20     The January 3, 2001 Work Capacity Evaluation was not seen by Dr. O’Farrell so he did not have the Evaluation when he prepared his January 29, 2001 letter. When requested to do so, I.C.B.C. refused to forward the Evaluation to Dr. O’Farrell. The Claims Examiner at I.C.B.C. was of the opinion that the findings in the January 3, 2001 Evaluation prepared by Ms. Henry were: “largely consistent with” the assessment by Dr.

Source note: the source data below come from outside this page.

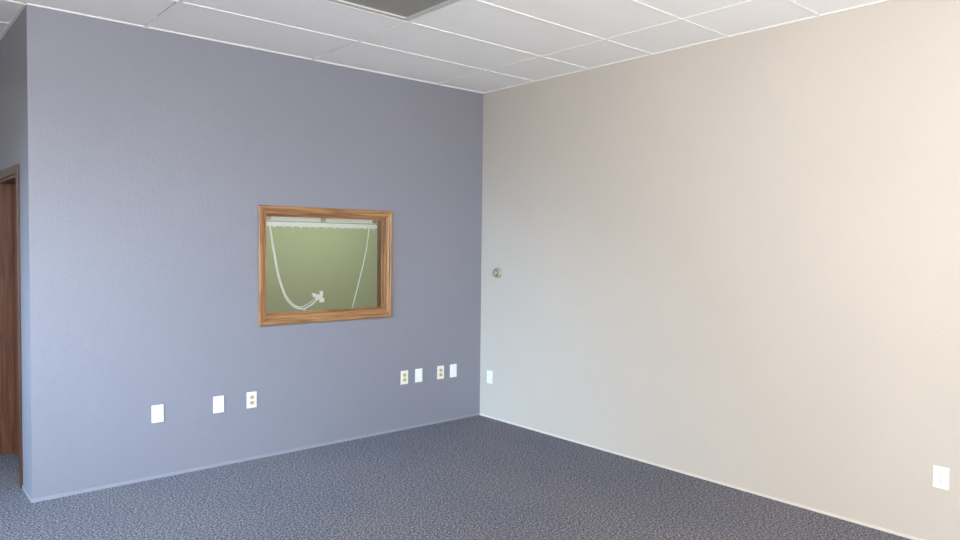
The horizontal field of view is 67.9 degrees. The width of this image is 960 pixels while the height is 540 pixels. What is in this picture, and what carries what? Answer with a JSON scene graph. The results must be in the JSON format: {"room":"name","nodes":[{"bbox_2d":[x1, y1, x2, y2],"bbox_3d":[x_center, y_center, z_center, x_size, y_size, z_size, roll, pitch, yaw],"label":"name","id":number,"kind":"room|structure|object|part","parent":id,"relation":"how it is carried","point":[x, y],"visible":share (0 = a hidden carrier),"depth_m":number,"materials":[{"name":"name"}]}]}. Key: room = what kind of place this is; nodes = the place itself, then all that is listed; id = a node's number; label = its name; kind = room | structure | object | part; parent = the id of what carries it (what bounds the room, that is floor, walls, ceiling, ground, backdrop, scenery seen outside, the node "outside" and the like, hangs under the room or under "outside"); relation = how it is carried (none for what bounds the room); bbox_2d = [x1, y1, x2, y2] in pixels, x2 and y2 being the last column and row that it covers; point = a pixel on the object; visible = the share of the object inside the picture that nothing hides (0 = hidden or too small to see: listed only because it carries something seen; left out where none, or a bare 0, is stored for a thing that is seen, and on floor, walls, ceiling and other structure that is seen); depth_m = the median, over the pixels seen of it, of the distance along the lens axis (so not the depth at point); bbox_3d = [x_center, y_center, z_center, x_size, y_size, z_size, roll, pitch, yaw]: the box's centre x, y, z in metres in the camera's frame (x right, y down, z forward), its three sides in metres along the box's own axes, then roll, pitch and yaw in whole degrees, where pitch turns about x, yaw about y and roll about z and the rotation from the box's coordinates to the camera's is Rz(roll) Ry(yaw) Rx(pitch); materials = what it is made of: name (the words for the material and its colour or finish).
{"room":"empty office room","nodes":[
{"label":"empty office room","id":0,"kind":"room"},
{"bbox_2d":[0,10,28,493],"bbox_3d":[-3.898,-0.156,5.766,0.120,3.070,3.380,-1,3,-41],"label":"wall","id":1,"kind":"structure","parent":0,"point":[12,133],"depth_m":4.61,"materials":[{"name":"blue paint"}]},
{"bbox_2d":[0,164,22,488],"bbox_3d":[-3.274,0.355,5.049,0.134,2.116,1.027,-1,3,-41],"label":"door frame","id":2,"kind":"structure","parent":1,"relation":"attached to","point":[6,274],"depth_m":5.36,"materials":[{"name":"brown wood"}]},
{"bbox_2d":[22,485,31,501],"bbox_3d":[-2.884,1.425,4.539,0.006,0.022,0.329,-1,3,-41],"label":"baseboard","id":3,"kind":"structure","parent":1,"relation":"attached to","point":[23,488],"depth_m":4.54,"materials":[{"name":"grey"}]},
{"bbox_2d":[23,3,482,498],"bbox_3d":[-1.365,-0.123,5.649,3.790,3.070,0.120,-1,3,-41],"label":"wall","id":4,"kind":"structure","parent":0,"point":[152,156],"depth_m":5.09,"materials":[{"name":"blue paint"}]},
{"bbox_2d":[152,404,163,422],"bbox_3d":[-2.208,0.984,4.884,0.076,0.120,0.008,-1,3,-41],"label":"blank wall plate","id":5,"kind":"object","parent":4,"relation":"attached to","point":[157,410],"visible":1,"depth_m":4.88,"materials":[{"name":"white plastic"}]},
{"bbox_2d":[213,396,223,412],"bbox_3d":[-1.891,0.973,5.159,0.076,0.120,0.008,-1,3,-41],"label":"blank wall plate","id":6,"kind":"object","parent":4,"relation":"attached to","point":[218,401],"visible":1,"depth_m":5.16,"materials":[{"name":"white plastic"}]},
{"bbox_2d":[247,391,256,407],"bbox_3d":[-1.703,0.969,5.321,0.076,0.120,0.009,-1,3,-41],"label":"wall outlet","id":7,"kind":"object","parent":4,"relation":"attached to","point":[251,396],"visible":1,"depth_m":5.32,"materials":[{"name":"beige plastic"}]},
{"bbox_2d":[31,413,479,502],"bbox_3d":[-1.391,1.403,5.614,3.670,0.022,0.007,-1,3,-41],"label":"baseboard","id":8,"kind":"structure","parent":4,"relation":"attached to","point":[475,414],"depth_m":5.23,"materials":[{"name":"grey"}]},
{"bbox_2d":[258,205,392,325],"bbox_3d":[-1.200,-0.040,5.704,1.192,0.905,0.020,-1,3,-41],"label":"window frame","id":9,"kind":"structure","parent":4,"relation":"attached to","point":[263,210],"depth_m":5.62,"materials":[{"name":"brown wood"}]},
{"bbox_2d":[266,214,385,316],"bbox_3d":[-1.271,-0.044,5.785,1.192,0.905,0.195,-1,3,-41],"label":"window","id":10,"kind":"structure","parent":4,"relation":"in","point":[377,220],"depth_m":5.86,"materials":[{"name":"white plastic"}]},
{"bbox_3d":[-1.290,-0.048,5.847,1.060,0.789,0.075,-1,3,-41],"label":"window blind rail","id":11,"kind":"part","parent":10,"relation":"part of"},
{"bbox_3d":[-1.293,-0.394,5.842,1.060,0.090,0.045,-1,3,-41],"label":"head rail","id":12,"kind":"part","parent":10,"relation":"part of","materials":[{"name":"white"}]},
{"bbox_2d":[401,370,407,384],"bbox_3d":[-0.659,0.938,6.227,0.076,0.120,0.009,-1,3,-41],"label":"wall outlet","id":13,"kind":"object","parent":4,"relation":"attached to","point":[404,374],"visible":1,"depth_m":6.22,"materials":[{"name":"beige plastic"}]},
{"bbox_2d":[415,368,421,382],"bbox_3d":[-0.543,0.935,6.329,0.076,0.120,0.008,-1,3,-41],"label":"blank wall plate","id":14,"kind":"object","parent":4,"relation":"attached to","point":[418,372],"visible":1,"depth_m":6.32,"materials":[{"name":"white plastic"}]},
{"bbox_2d":[437,365,443,378],"bbox_3d":[-0.357,0.932,6.489,0.076,0.120,0.009,-1,3,-41],"label":"wall outlet","id":15,"kind":"object","parent":4,"relation":"attached to","point":[440,369],"visible":1,"depth_m":6.48,"materials":[{"name":"beige plastic"}]},
{"bbox_2d":[450,364,456,376],"bbox_3d":[-0.246,0.929,6.586,0.076,0.120,0.008,-1,3,-41],"label":"blank wall plate","id":16,"kind":"object","parent":4,"relation":"attached to","point":[453,367],"visible":1,"depth_m":6.58,"materials":[{"name":"white plastic"}]},
{"bbox_2d":[266,220,376,312],"bbox_3d":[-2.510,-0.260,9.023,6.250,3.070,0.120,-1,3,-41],"label":"window pane","id":17,"kind":"structure","parent":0,"point":[311,260],"depth_m":9.33,"materials":[{"name":"green glass"}]},
{"bbox_2d":[0,0,880,92],"bbox_3d":[-1.323,-1.586,2.554,7.740,0.118,11.740,-1,3,-41],"label":"ceiling","id":18,"kind":"structure","parent":0,"point":[604,19],"depth_m":4.68,"materials":[{"name":"tile"}]},
{"bbox_2d":[326,0,460,20],"bbox_3d":[-0.723,-1.611,3.944,1.190,0.086,0.580,-1,3,-41],"label":"recessed light","id":19,"kind":"object","parent":18,"relation":"in","point":[406,10],"visible":1,"depth_m":4.28,"materials":[{"name":"grey"}]},
{"bbox_2d":[0,0,890,93],"bbox_3d":[-1.324,-1.525,2.557,7.500,0.008,11.500,-1,3,-41],"label":"grid","id":20,"kind":"object","parent":18,"relation":"attached to","point":[178,2],"depth_m":4.73,"materials":[{"name":"white metal"}]},
{"bbox_2d":[0,415,911,539],"bbox_3d":[-0.367,1.552,3.532,10.370,0.100,11.740,-1,3,-41],"label":"floor","id":21,"kind":"structure","parent":0,"point":[478,477],"depth_m":4.54,"materials":[{"name":"carpet"}]},
{"bbox_2d":[480,0,959,539],"bbox_3d":[2.682,-0.008,3.790,0.120,3.070,8.000,-1,3,-41],"label":"wall","id":22,"kind":"structure","parent":0,"point":[735,261],"depth_m":4.72,"materials":[{"name":"beige paint"}]},
{"bbox_2d":[487,370,492,383],"bbox_3d":[0.089,1.006,6.701,0.009,0.120,0.076,-1,3,-41],"label":"wall outlet","id":23,"kind":"object","parent":22,"relation":"attached to","point":[489,373],"visible":1,"depth_m":6.70,"materials":[{"name":"white plastic"}]},
{"bbox_2d":[493,268,501,277],"bbox_3d":[0.153,0.026,6.572,0.052,0.096,0.096,-1,3,-41],"label":"thermostat","id":24,"kind":"object","parent":22,"relation":"attached to","point":[497,272],"visible":1,"depth_m":6.55,"materials":[{"name":"beige plastic"}]},
{"bbox_2d":[479,413,922,539],"bbox_3d":[2.616,1.519,3.804,0.008,0.016,8.000,-1,3,-41],"label":"baseboard","id":25,"kind":"structure","parent":22,"relation":"attached to","point":[564,438],"depth_m":4.87,"materials":[{"name":"beige"}]},
{"bbox_2d":[933,465,948,489],"bbox_3d":[2.522,1.137,3.903,0.009,0.120,0.076,-1,3,-41],"label":"wall outlet","id":26,"kind":"object","parent":22,"relation":"attached to","point":[940,474],"visible":1,"depth_m":3.90,"materials":[{"name":"white plastic"}]}
]}

O’Farrell although he did state: “… the only real difference is between the final conclusion with respect to the Plaintiff’s ability to perform her job duties”. In that regard, he stated in his affidavit: “… I place more weight on the conclusion of Dr. “O’Farrell, as the Defendants’ medical advisor, than on the conclusion of the Plaintiff’s Occupational Therapist.”


21     It is submitted on behalf of Ms. Sheflo that, once she has established that she was entitled to total disability benefits and once I.C.B.C. had recognized this by making payments to her, that the onus was then on I.C.B.C. to show that she had ceased to be entitled to disability benefits. In support of that position, Ms. Sheflo cites the decisions in the Lefebvre v. C.N.A. Assurance Co. (1978), 86 D.L.R. (3d) 555 (Ont. H.C.); Blackstone v. Mutual Life Ins. Co. of New York, [1944] O.R. 607; Fraser v. Maritime Life Ass’c. Co. (1975), 52 D.L.R. (3d) 204.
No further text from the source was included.